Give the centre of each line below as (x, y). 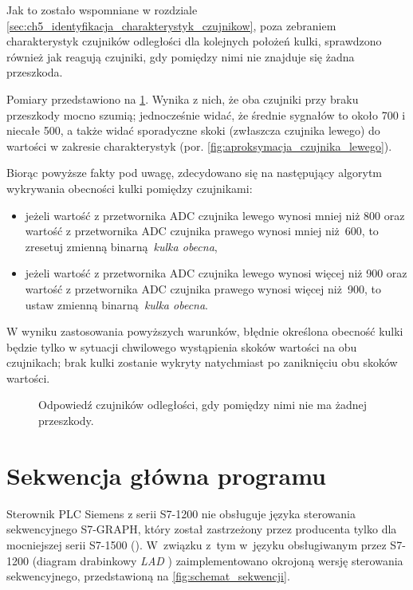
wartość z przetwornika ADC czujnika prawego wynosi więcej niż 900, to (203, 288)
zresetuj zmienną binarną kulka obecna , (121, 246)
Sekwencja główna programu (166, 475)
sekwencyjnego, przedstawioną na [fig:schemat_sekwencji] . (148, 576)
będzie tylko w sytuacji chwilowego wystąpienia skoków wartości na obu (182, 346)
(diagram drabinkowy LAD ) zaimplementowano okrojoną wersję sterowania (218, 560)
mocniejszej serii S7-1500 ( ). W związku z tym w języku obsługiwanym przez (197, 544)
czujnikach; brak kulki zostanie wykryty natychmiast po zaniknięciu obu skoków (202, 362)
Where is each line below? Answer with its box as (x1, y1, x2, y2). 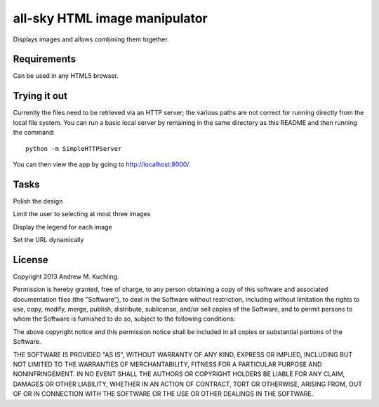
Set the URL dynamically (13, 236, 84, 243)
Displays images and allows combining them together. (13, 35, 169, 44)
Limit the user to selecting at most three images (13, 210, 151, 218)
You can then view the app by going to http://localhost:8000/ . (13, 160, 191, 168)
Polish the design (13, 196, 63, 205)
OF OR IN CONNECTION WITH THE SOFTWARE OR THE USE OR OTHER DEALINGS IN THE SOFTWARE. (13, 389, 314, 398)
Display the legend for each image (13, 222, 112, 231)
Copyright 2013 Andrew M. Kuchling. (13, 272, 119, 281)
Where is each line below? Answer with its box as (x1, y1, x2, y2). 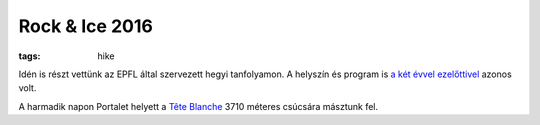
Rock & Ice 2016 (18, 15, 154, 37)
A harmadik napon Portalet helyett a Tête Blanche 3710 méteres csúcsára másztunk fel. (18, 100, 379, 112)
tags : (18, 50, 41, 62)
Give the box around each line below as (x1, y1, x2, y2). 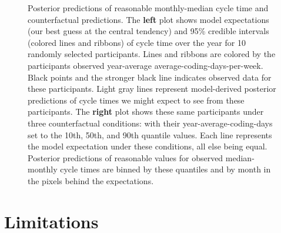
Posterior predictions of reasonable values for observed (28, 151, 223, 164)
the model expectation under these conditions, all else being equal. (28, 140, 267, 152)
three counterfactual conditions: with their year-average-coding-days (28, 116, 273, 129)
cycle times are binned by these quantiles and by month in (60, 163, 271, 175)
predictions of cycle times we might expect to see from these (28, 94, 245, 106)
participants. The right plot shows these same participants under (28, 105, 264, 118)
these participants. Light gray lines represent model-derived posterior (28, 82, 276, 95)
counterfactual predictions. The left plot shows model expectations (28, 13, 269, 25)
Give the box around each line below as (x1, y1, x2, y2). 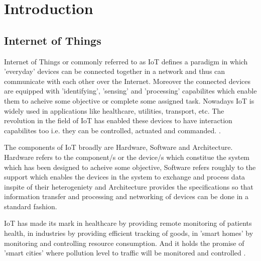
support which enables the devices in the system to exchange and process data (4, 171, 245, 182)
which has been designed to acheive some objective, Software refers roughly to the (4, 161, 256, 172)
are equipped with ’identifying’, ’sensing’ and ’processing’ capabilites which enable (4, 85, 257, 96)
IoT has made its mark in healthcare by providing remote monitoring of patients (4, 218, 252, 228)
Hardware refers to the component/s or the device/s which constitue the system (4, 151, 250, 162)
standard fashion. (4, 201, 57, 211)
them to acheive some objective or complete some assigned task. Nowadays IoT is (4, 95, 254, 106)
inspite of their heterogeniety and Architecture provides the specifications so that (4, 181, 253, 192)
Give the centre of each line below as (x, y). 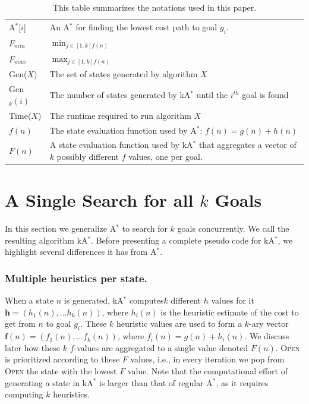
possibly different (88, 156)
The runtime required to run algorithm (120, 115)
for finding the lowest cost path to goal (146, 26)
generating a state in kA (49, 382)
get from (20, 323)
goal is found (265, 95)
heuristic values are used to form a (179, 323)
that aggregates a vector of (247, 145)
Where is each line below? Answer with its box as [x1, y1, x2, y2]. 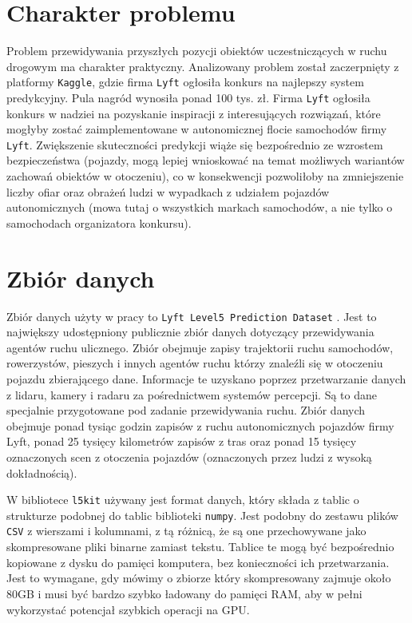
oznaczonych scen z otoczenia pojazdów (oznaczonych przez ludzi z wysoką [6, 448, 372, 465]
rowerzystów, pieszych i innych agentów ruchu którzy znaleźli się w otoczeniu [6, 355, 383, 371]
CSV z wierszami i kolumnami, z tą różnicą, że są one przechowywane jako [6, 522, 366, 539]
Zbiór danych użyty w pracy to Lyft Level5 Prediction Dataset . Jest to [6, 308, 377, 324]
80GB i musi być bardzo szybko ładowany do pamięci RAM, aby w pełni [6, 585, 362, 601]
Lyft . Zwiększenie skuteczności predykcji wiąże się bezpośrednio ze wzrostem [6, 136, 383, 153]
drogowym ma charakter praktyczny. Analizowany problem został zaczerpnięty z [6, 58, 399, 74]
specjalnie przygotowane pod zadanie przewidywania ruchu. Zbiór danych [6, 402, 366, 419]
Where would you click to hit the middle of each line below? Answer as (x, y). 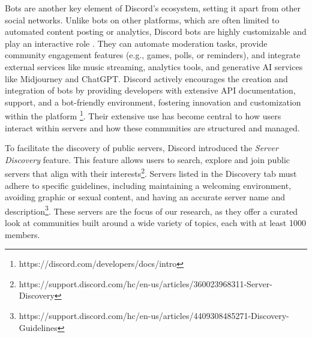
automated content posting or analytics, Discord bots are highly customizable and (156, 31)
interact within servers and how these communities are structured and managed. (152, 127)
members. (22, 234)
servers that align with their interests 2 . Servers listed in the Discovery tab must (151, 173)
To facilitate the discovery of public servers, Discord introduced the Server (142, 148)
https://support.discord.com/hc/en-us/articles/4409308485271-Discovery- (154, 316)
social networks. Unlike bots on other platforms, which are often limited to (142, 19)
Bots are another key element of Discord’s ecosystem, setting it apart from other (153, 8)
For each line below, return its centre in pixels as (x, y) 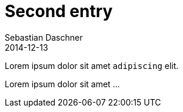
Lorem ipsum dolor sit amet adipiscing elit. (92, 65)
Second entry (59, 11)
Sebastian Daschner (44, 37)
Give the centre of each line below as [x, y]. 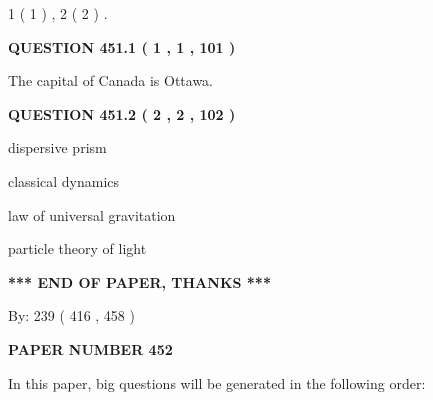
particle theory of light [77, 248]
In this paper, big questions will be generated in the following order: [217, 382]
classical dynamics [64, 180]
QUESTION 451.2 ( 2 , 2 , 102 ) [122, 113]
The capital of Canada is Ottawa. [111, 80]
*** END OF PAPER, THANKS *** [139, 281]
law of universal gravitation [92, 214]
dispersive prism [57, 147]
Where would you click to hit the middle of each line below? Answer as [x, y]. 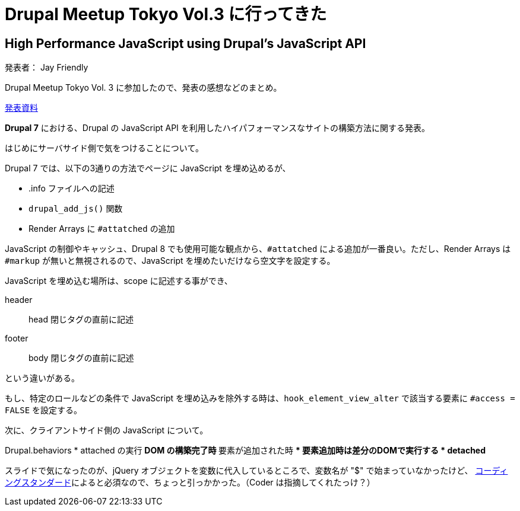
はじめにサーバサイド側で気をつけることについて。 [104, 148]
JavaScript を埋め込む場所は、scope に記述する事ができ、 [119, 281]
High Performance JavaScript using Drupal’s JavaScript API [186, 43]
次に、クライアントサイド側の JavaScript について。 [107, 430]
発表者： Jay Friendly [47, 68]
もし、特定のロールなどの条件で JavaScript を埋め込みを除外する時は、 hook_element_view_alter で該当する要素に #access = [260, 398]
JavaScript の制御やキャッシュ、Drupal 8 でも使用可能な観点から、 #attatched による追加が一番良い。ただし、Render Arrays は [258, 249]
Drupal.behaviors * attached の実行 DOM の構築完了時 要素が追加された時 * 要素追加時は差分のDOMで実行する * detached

### YOUR OBJECTIVE
Restate word for word every line from the one with "Posterior predictions of" up to and including the one with "support which enables" in the records above, minus the pictures.

### RESULT OF THIS TASK
Posterior predictions of reasonable values for observed (28, 151, 223, 164)
the model expectation under these conditions, all else being equal. (28, 140, 267, 152)
three counterfactual conditions: with their year-average-coding-days (28, 116, 273, 129)
cycle times are binned by these quantiles and by month in (60, 163, 271, 175)
predictions of cycle times we might expect to see from these (28, 94, 245, 106)
participants. The right plot shows these same participants under (28, 105, 264, 118)
these participants. Light gray lines represent model-derived posterior (28, 82, 276, 95)
counterfactual predictions. The left plot shows model expectations (28, 13, 269, 25)
Give the box around each line below as (x1, y1, x2, y2). 
support which enables the devices in the system to exchange and process data (4, 171, 245, 182)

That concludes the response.